ACTIVITY: Could you please transcribe the data exactly, without the pictures?

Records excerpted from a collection
◆ ◆ ◆ ◆ ◆ ◆ ◆

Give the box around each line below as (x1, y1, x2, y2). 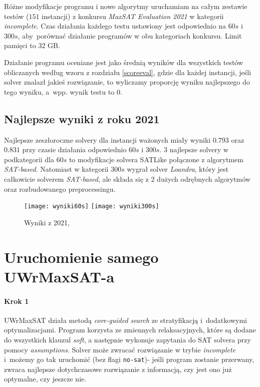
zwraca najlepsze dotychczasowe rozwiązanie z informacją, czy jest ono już (4, 363, 232, 374)
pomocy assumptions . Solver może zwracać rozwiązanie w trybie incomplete (4, 344, 236, 354)
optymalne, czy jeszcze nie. (4, 373, 87, 384)
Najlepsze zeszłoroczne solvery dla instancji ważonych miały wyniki (4, 134, 211, 145)
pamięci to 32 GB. (4, 40, 60, 51)
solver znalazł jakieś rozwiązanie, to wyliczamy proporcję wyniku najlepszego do (4, 77, 250, 87)
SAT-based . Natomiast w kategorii (4, 164, 109, 174)
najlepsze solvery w (169, 144, 228, 155)
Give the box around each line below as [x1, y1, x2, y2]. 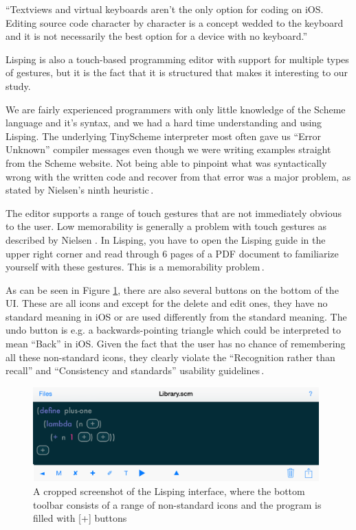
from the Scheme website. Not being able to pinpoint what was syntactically [5, 155, 327, 170]
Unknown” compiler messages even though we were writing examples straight [5, 142, 331, 157]
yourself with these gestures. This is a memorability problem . [5, 260, 265, 274]
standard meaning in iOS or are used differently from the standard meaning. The [5, 309, 347, 323]
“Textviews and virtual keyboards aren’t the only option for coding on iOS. [5, 2, 324, 16]
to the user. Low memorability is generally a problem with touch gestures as [5, 219, 327, 233]
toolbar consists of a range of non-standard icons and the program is [33, 497, 322, 511]
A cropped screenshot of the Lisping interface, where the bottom [33, 484, 305, 498]
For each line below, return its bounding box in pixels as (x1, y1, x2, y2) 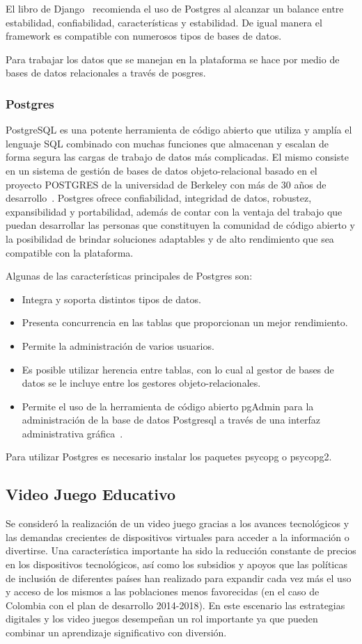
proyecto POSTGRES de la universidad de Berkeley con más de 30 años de (6, 177, 326, 191)
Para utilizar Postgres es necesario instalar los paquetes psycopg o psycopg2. (6, 449, 332, 464)
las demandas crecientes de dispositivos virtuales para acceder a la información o (6, 529, 349, 544)
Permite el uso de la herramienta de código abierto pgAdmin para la (22, 399, 314, 413)
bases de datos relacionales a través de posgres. (6, 65, 206, 80)
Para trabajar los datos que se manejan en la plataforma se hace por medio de (6, 51, 340, 66)
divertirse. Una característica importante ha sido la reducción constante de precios (6, 543, 356, 558)
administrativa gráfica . (22, 426, 123, 440)
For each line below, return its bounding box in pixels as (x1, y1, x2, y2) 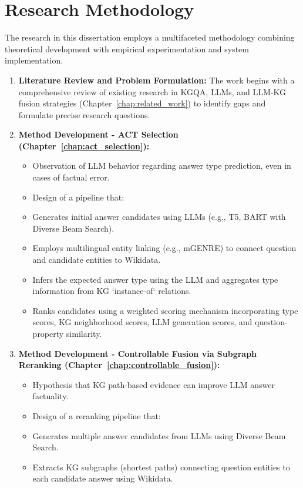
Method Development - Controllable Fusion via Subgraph (18, 347, 257, 359)
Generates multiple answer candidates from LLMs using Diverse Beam (32, 429, 286, 442)
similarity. (66, 327, 102, 339)
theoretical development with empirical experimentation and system (5, 42, 249, 55)
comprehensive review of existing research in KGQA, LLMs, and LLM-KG (18, 85, 287, 98)
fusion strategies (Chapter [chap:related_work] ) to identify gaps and (18, 97, 266, 109)
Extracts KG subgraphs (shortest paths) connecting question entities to (32, 460, 290, 473)
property (32, 327, 64, 339)

◆ ◆ ◆ ◆ ◆ ◆ ◆

SOLUTION:
Give the box around each line below as (x1, y1, x2, y2). 
zwraca najlepsze dotychczasowe rozwiązanie z informacją, czy jest ono już (4, 363, 232, 374)
pomocy assumptions . Solver może zwracać rozwiązanie w trybie incomplete (4, 344, 236, 354)
optymalne, czy jeszcze nie. (4, 373, 87, 384)
Najlepsze zeszłoroczne solvery dla instancji ważonych miały wyniki (4, 134, 211, 145)
pamięci to 32 GB. (4, 40, 60, 51)
solver znalazł jakieś rozwiązanie, to wyliczamy proporcję wyniku najlepszego do (4, 77, 250, 87)
SAT-based . Natomiast w kategorii (4, 164, 109, 174)
najlepsze solvery w (169, 144, 228, 155)
Give the box around each line below as [x1, y1, x2, y2]. 
from the Scheme website. Not being able to pinpoint what was syntactically [5, 155, 327, 170]
Unknown” compiler messages even though we were writing examples straight [5, 142, 331, 157]
yourself with these gestures. This is a memorability problem . [5, 260, 265, 274]
standard meaning in iOS or are used differently from the standard meaning. The [5, 309, 347, 323]
“Textviews and virtual keyboards aren’t the only option for coding on iOS. [5, 2, 324, 16]
to the user. Low memorability is generally a problem with touch gestures as [5, 219, 327, 233]
toolbar consists of a range of non-standard icons and the program is [33, 497, 322, 511]
A cropped screenshot of the Lisping interface, where the bottom [33, 484, 305, 498]
For each line below, return its bounding box in pixels as (x1, y1, x2, y2) 
proyecto POSTGRES de la universidad de Berkeley con más de 30 años de (6, 177, 326, 191)
Para utilizar Postgres es necesario instalar los paquetes psycopg o psycopg2. (6, 449, 332, 464)
las demandas crecientes de dispositivos virtuales para acceder a la información o (6, 529, 349, 544)
Permite el uso de la herramienta de código abierto pgAdmin para la (22, 399, 314, 413)
bases de datos relacionales a través de posgres. (6, 65, 206, 80)
Para trabajar los datos que se manejan en la plataforma se hace por medio de (6, 51, 340, 66)
divertirse. Una característica importante ha sido la reducción constante de precios (6, 543, 356, 558)
administrativa gráfica . (22, 426, 123, 440)
For each line below, return its bounding box in pixels as (x1, y1, x2, y2) 
Method Development - Controllable Fusion via Subgraph (18, 347, 257, 359)
Generates multiple answer candidates from LLMs using Diverse Beam (32, 429, 286, 442)
similarity. (66, 327, 102, 339)
theoretical development with empirical experimentation and system (5, 42, 249, 55)
comprehensive review of existing research in KGQA, LLMs, and LLM-KG (18, 85, 287, 98)
fusion strategies (Chapter [chap:related_work] ) to identify gaps and (18, 97, 266, 109)
Extracts KG subgraphs (shortest paths) connecting question entities to (32, 460, 290, 473)
property (32, 327, 64, 339)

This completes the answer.